**** Listed entries

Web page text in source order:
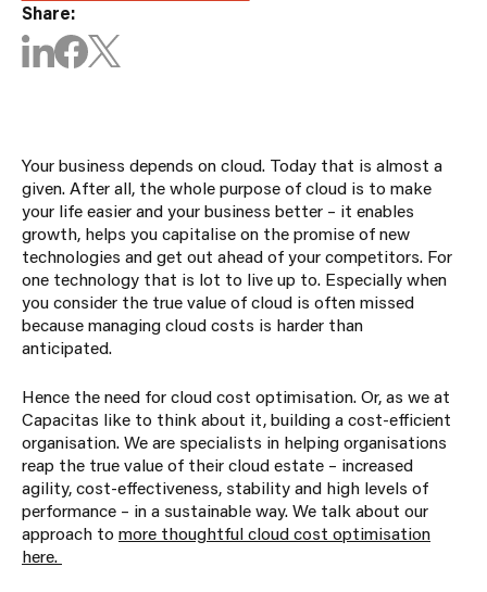
Share:
Your business depends on cloud. Today that is almost a
given. After all, the whole purpose of cloud is to make
your life easier and your business better – it enables
growth, helps you capitalise on the promise of new
technologies and get out ahead of your competitors. For
one technology that is lot to live up to. Especially when
you consider the true value of cloud is often missed
because managing cloud costs is harder than
anticipated.
Hence the need for cloud cost optimisation. Or, as we at
Capacitas like to think about it, building a cost-efficient
organisation. We are specialists in helping organisations
reap the true value of their cloud estate – increased
agility, cost-effectiveness, stability and high levels of
performance – in a sustainable way. We talk about our
approach to more thoughtful cloud cost optimisation
here.
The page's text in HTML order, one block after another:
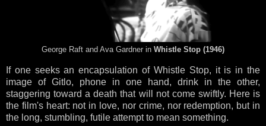
George Raft and Ava Gardner in Whistle Stop (1946)
If one seeks an encapsulation of Whistle Stop, it is in the
image of Gitlo, phone in one hand, drink in the other,
staggering toward a death that will not come swiftly. Here is
the film's heart: not in love, nor crime, nor redemption, but in
the long, stumbling, futile attempt to mean something.
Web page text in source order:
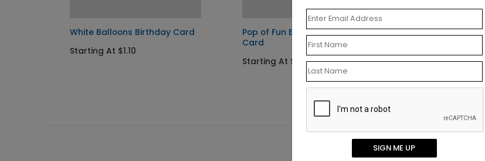
White Balloons Birthday Card
Starting At $1.10
Pop of Fun Birthday
Card
Starting At $1.10
Blue Balloons
SIGN ME UP
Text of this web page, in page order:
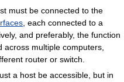
must be connected to the
, each connected to a
and preferably, the function
multiple computers,
router or switch.
a host be accessible, but in
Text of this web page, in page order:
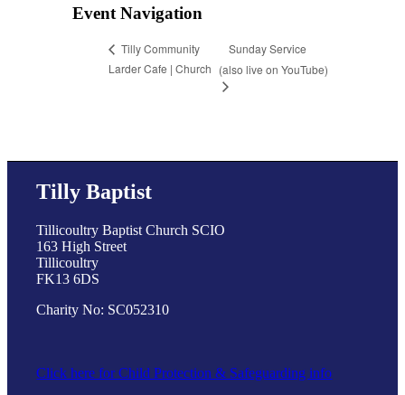
Event Navigation
Tilly Community
Larder Cafe | Church
Sunday Service
(also live on YouTube)
Tilly Baptist
Tillicoultry Baptist Church SCIO
163 High Street
Tillicoultry
FK13 6DS
Charity No: SC052310
Click here for Child Protection & Safeguarding info
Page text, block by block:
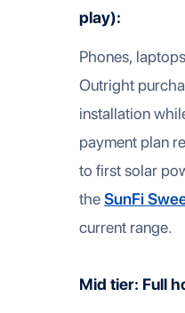
play):
Phones,
Outright
installation
payment plan
to first solar
theSunFi
current range.
Mid tier: Full
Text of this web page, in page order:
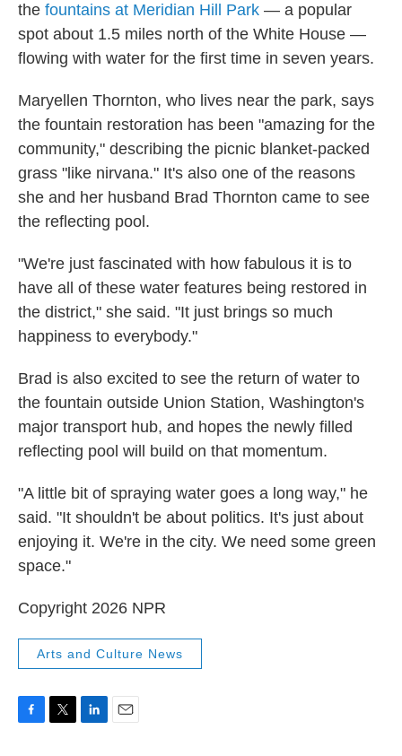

********

■ Activity
All entries need repeating exactly, but without the pictures.

■ Solution to the exercise
Web page text in source order:
Share:
Your business depends on cloud. Today that is almost a
given. After all, the whole purpose of cloud is to make
your life easier and your business better – it enables
growth, helps you capitalise on the promise of new
technologies and get out ahead of your competitors. For
one technology that is lot to live up to. Especially when
you consider the true value of cloud is often missed
because managing cloud costs is harder than
anticipated.
Hence the need for cloud cost optimisation. Or, as we at
Capacitas like to think about it, building a cost-efficient
organisation. We are specialists in helping organisations
reap the true value of their cloud estate – increased
agility, cost-effectiveness, stability and high levels of
performance – in a sustainable way. We talk about our
approach to more thoughtful cloud cost optimisation
here.
The page's text in HTML order, one block after another:
George Raft and Ava Gardner in Whistle Stop (1946)
If one seeks an encapsulation of Whistle Stop, it is in the
image of Gitlo, phone in one hand, drink in the other,
staggering toward a death that will not come swiftly. Here is
the film's heart: not in love, nor crime, nor redemption, but in
the long, stumbling, futile attempt to mean something.
Web page text in source order:
White Balloons Birthday Card
Starting At $1.10
Pop of Fun Birthday
Card
Starting At $1.10
Blue Balloons
SIGN ME UP
Text of this web page, in page order:
must be connected to the
, each connected to a
and preferably, the function
multiple computers,
router or switch.
a host be accessible, but in
Text of this web page, in page order:
Event Navigation
Tilly Community
Larder Cafe | Church
Sunday Service
(also live on YouTube)
Tilly Baptist
Tillicoultry Baptist Church SCIO
163 High Street
Tillicoultry
FK13 6DS
Charity No: SC052310
Click here for Child Protection & Safeguarding info
Page text, block by block:
play):
Phones,
Outright
installation
payment plan
to first solar
theSunFi
current range.
Mid tier: Full
Text of this web page, in page order:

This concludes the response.